Word for word, restate the entries below, but exclude the images.

* [Excerpts from a dataset]

━━━━━━

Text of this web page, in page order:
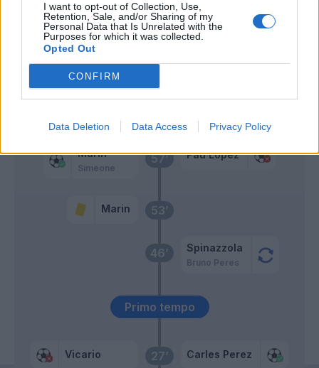
I want to opt-out of Collection, Use,
Retention, Sale, and/or Sharing of my
Personal Data that Is Unrelated with the
Purposes for which it was collected.
Opted Out
CONFIRM
Data Deletion Data Access Privacy Policy
27’
Vicario Carles Perez
Primo tempo
46’ Spinazzola
Bruno Peres
53’
Marin
57’
Marin
Simeone
Pau Lopez
59’ Karsdorp
Smalling
Mkhitaryan
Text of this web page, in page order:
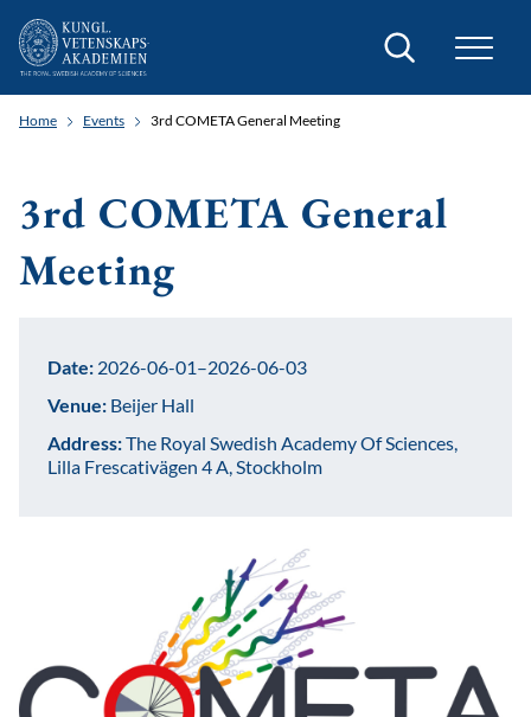
Search
Home Events 3rd COMETA General Meeting
3rd COMETA General
Meeting
Date: 2026-06-01–2026-06-03
Venue: Beijer Hall
Address:The Royal Swedish Academy Of Sciences,
Lilla Frescativägen 4 A, Stockholm
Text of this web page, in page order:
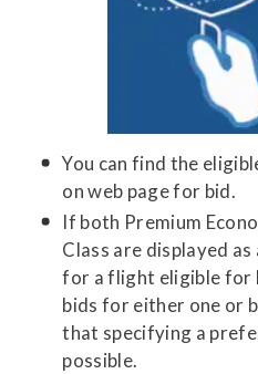
You can find the
on web page for bid.
If both Premium
Class are displayed
for a flight eligible for
bids for either one or
that specifying a
possible.
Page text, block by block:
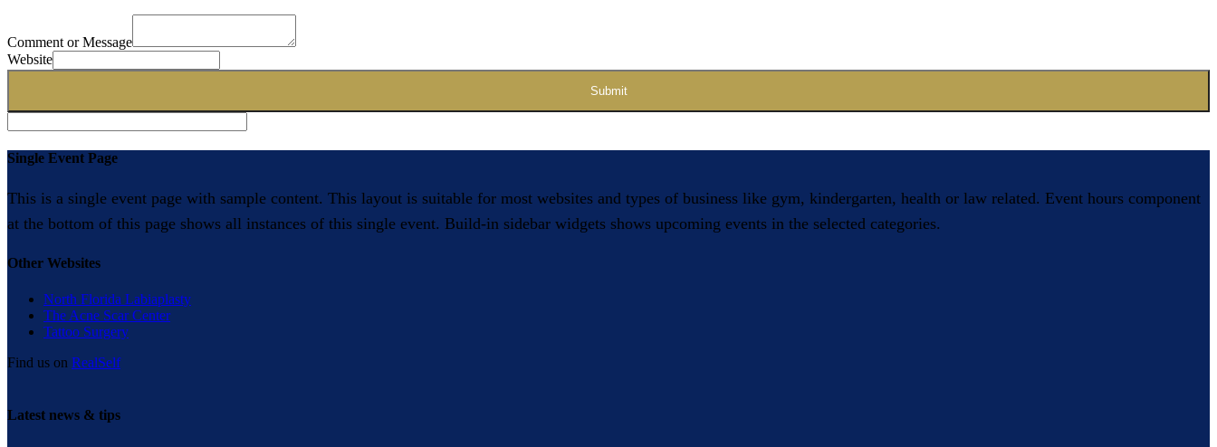
Comment or Message
Website
Submit
Single Event Page
This is a single event page with sample content. This layout is suitable for most websites and types of business like gym, kindergarten, health or law related. Event hours component
at the bottom of this page shows all instances of this single event. Build-in sidebar widgets shows upcoming events in the selected categories.
Other Websites
North Florida Labiaplasty
The Acne Scar Center
Tattoo Surgery
Find us on RealSelf
Latest news & tips
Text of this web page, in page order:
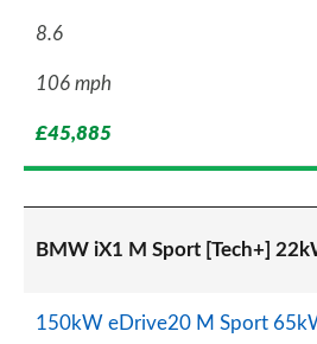
8.6
106 mph
£45,885
BMW iX1 M Sport [Tech+]
150kW eDrive20 M Sport
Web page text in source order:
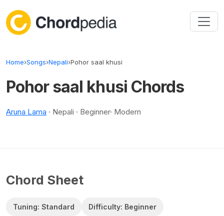
Home›Songs›Nepali›Pohor saal khusi
Pohor saal khusi Chords
Aruna Lama · Nepali · Beginner· Modern
Chord Sheet
Tuning: Standard Difficulty: Beginner
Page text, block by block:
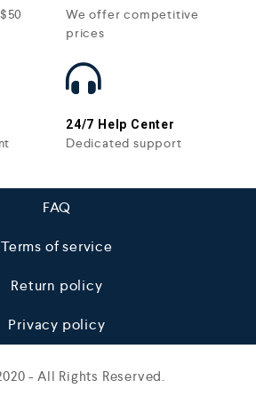
We offer competitive
prices
24/7 Help Center
Dedicated support
FAQ
Terms of service
Return policy
Privacy policy
- All Rights Reserved.
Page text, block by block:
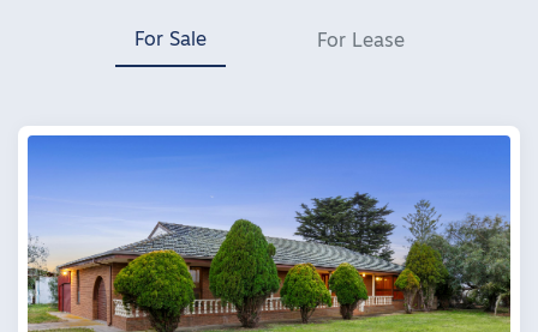
For Sale For Lease
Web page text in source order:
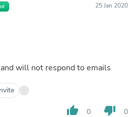
25 Jan 2020
will not respond to emails
thumb_up 0 thumb_down 0
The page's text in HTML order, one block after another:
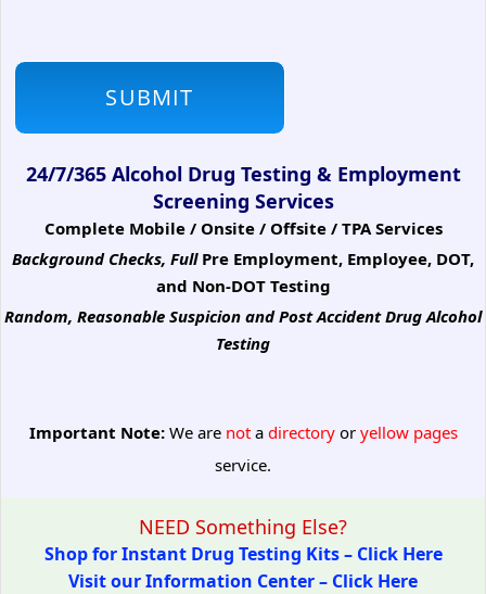
24/7/365 Alcohol Drug Testing & Employment
Screening Services
Complete Mobile / Onsite / Offsite / TPA Services
Background Checks, Full Pre Employment, Employee, DOT,
and Non-DOT Testing
Random, Reasonable Suspicion and Post Accident Drug Alcohol
Testing
Important Note:We are notadirectoryoryellow pages
service.
NEED Something Else?
Shop for Instant Drug Testing Kits – Click Here
Visit our Information Center – Click Here

━━━━━━

* [Answer]
Text of this web page, in page order:
I want to opt-out of Collection, Use,
Retention, Sale, and/or Sharing of my
Personal Data that Is Unrelated with the
Purposes for which it was collected.
Opted Out
CONFIRM
Data Deletion Data Access Privacy Policy
27’
Vicario Carles Perez
Primo tempo
46’ Spinazzola
Bruno Peres
53’
Marin
57’
Marin
Simeone
Pau Lopez
59’ Karsdorp
Smalling
Mkhitaryan
Text of this web page, in page order:
Search
Home Events 3rd COMETA General Meeting
3rd COMETA General
Meeting
Date: 2026-06-01–2026-06-03
Venue: Beijer Hall
Address:The Royal Swedish Academy Of Sciences,
Lilla Frescativägen 4 A, Stockholm
Text of this web page, in page order:
You can find the
on web page for bid.
If both Premium
Class are displayed
for a flight eligible for
bids for either one or
that specifying a
possible.
Page text, block by block:
Comment or Message
Website
Submit
Single Event Page
This is a single event page with sample content. This layout is suitable for most websites and types of business like gym, kindergarten, health or law related. Event hours component
at the bottom of this page shows all instances of this single event. Build-in sidebar widgets shows upcoming events in the selected categories.
Other Websites
North Florida Labiaplasty
The Acne Scar Center
Tattoo Surgery
Find us on RealSelf
Latest news & tips
Text of this web page, in page order:
8.6
106 mph
£45,885
BMW iX1 M Sport [Tech+]
150kW eDrive20 M Sport
Web page text in source order:
Home›Songs›Nepali›Pohor saal khusi
Pohor saal khusi Chords
Aruna Lama · Nepali · Beginner· Modern
Chord Sheet
Tuning: Standard Difficulty: Beginner
Page text, block by block:
We offer competitive
prices
24/7 Help Center
Dedicated support
FAQ
Terms of service
Return policy
Privacy policy
- All Rights Reserved.
Page text, block by block:
For Sale For Lease
Web page text in source order:
25 Jan 2020
will not respond to emails
thumb_up 0 thumb_down 0
The page's text in HTML order, one block after another:
24/7/365 Alcohol Drug Testing & Employment
Screening Services
Complete Mobile / Onsite / Offsite / TPA Services
Background Checks, Full Pre Employment, Employee, DOT,
and Non-DOT Testing
Random, Reasonable Suspicion and Post Accident Drug Alcohol
Testing
Important Note:We are notadirectoryoryellow pages
service.
NEED Something Else?
Shop for Instant Drug Testing Kits – Click Here
Visit our Information Center – Click Here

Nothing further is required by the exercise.